Operationalizing and scaling the prototype-which cost about $450K-would trade about ~6M in new costs between hardware, code, integration costs, and design changes, for some ~35M dollars for the tape robots, while far exceeding the design performance specifications of the enterprise requirements and providing modularity in augmenting future improvements-vice the limitations of tape only solutions.
The original storage concept that we wrote in 2000-2002 in the 2010 Concept of Operations described what was becoming a classic on-line, near-line, off-line strategy to accommodate vastly increased image file sizes, while also addressing the access/use decay that showed less than 3% access to images that were more than ~7 days old.

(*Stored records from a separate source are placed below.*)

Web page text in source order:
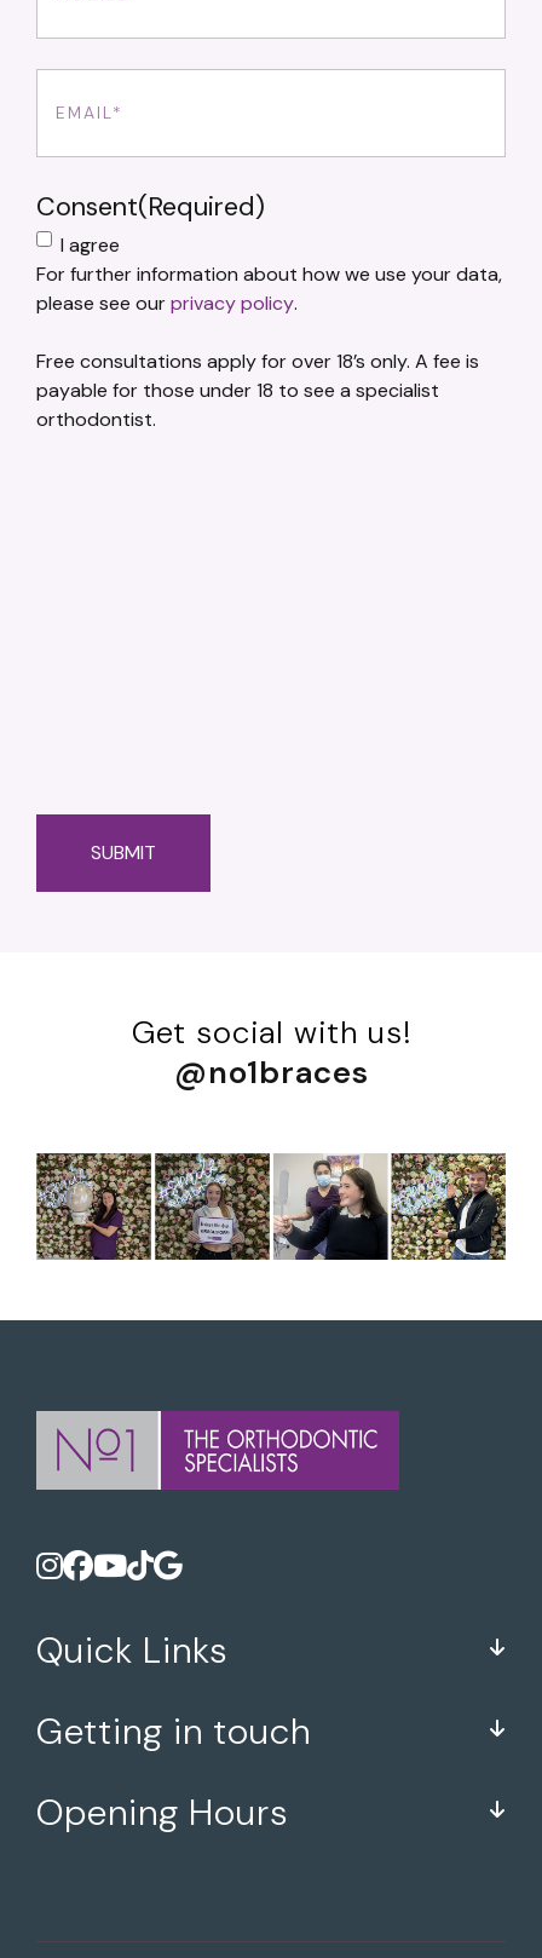
Consent(Required)
I agree
For further information about how we use your data,
please see ourprivacy policy.
Free consultations apply for over 18’s only. A fee is
payable for those under 18 to see a specialist
orthodontist.
Get social with us!
@no1braces
Quick Links
Getting in touch
Opening Hours

With the proliferation of spinning and San disk technology, new designs were turning this access construct on its head by simply adding more storage, which for some time had become the cheapest component in the architecture: but not with a tape robot-based architecture, where the tapes were getting more capable and more expensive each quarter (in this case a commercial “tape farm” where some 600 tapes were accessible within some design specification-like 20 seconds.)
The dirty little secret was that the DAWIA folks working this issue just went with the plan that was implemented on the “other side of the interface” and it was infuriating to work through that potential solution and see two tape robots therein-“side by each-” that would have been joined by our two tape systems, albeit on the other side of the interface, representing a cost of nearly ~70M dollars just to do system backup.
We resolved the problem by working past 2100 that night: we were TDY, and it was a captive audience.
I likened what our DAWIA friends had done with making sure you had a backup power system in the event of an outage by building a second house: absolute worst practice engineering.